Hacker News new | ask | show | jobs
Words growing or shrinking in Hacker News titles: a tidy analysis (varianceexplained.org)
118 points by var_explained 3298 days ago
7 comments

A frequent post then would be:

"Using VR to train a deep learning neural network on driving and react correctly to unexpected conditions, a bot implemented via a microservices stack using aws as a container and of course connected with cars and related traffic devices via the IoT, logging unexpected events into a blockchain."

Missing "HN" somewhere.
Just by eyeballing it, I am pretty sure that exceeds 80 chars.
I'm surprised both "NSA" and "surveillance" are two of the fastest shrinking words. I thought we saw more now than ever. Shows how perception doesn't always match reality.
When the Snowden leaks first dropped, the front page was absolutely overwhelmed with NSA news, to the exclusion of nearly everything else. Would not be possible to keep that level of interest up without making this is an exclusively NSA/surveillance-driven site.
IIRC the mods also soft banned it because of that. So posts with the word "NSA" in the title get penalized and ranked much lower than other posts. Hence the shrinking.
We did that for a while but stopped already years ago.

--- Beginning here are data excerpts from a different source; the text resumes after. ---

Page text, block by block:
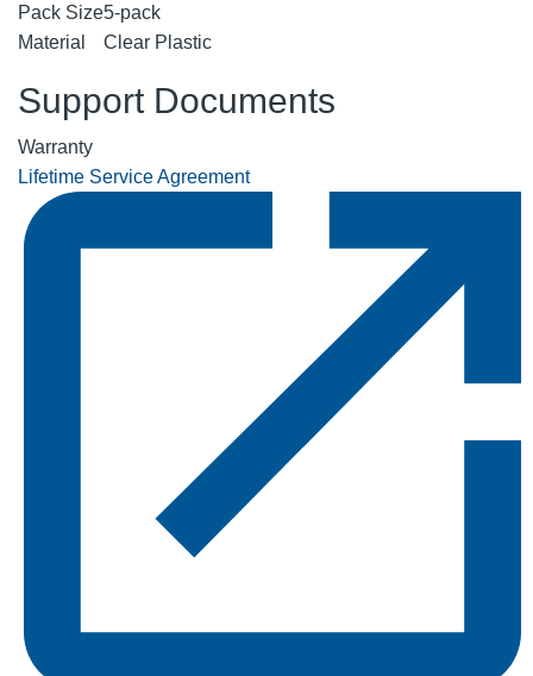
Pack Size5-pack
Material
Clear Plastic
Support Documents
Warranty
Lifetime Service Agreement

It was only needed until the story barrage leveled off.
Hmm, the BigQuery HN dataset is now updated daily and contains comments as well as stories? That's new, and I'll certainly give it another look at for my projects.

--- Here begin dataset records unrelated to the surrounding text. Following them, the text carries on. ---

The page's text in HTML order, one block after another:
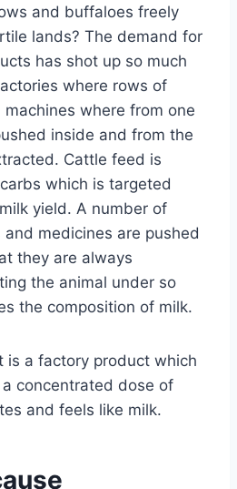
and buffaloes freely
lands? The demand for
has shot up so much
where rows of
where from one
inside and from the
Cattle feed is
which is targeted
yield. A number of
medicines are pushed
they are always
the animal under so
the composition of milk.
is a factory product which
concentrated dose of
and feels like milk.

With the bigrquery R package (https://github.com/rstats-db/bigrquery), you can access the HN dataset directly from R, using dplyr syntax too. (for simple queries atleast; you can pass the raw SQL for complex queries)

As noted, the resulting dataset of words is large, so mapping the words in BigQuery itself may be more practical (using a combo of SPLIT and UNNEST with standard SQL), although of course you can't do complex operations like logistic regression or splines there.

>I don’t currently have a guess for why “million” and “billion” had sudden dropoffs in 2014. Is it some artifact of the Hacker News policy, with the word becoming edited or deleted in newer posts? Or is it a real change in what the site discusses?

Any guesses on this one?

A more interesting analysis would be comment length.
In my old analysis (http://minimaxir.com/2014/10/hn-comments-about-comments/), it's not that interesting.

Comments are getting longer over time on average (http://minimaxir.com/img/hn-comments/monthly_average_words.p...), and there is a slight positive correlation between comment score and comment length (http://minimaxir.com/img/hn-comments/distribution_comment_po...), but that can't be remade with the BigQuery dataset since comment scores are no longer public.

It would be nice to see a comparison of fastest growing words between the last 5 years vs 10 years ago. I'm wondering about the demographics of this site and if they've changed.
I am extremely surprised rust wasn't included in here.
I've got a followup coming about what words lead to upvotes, and rust features quite prominently there!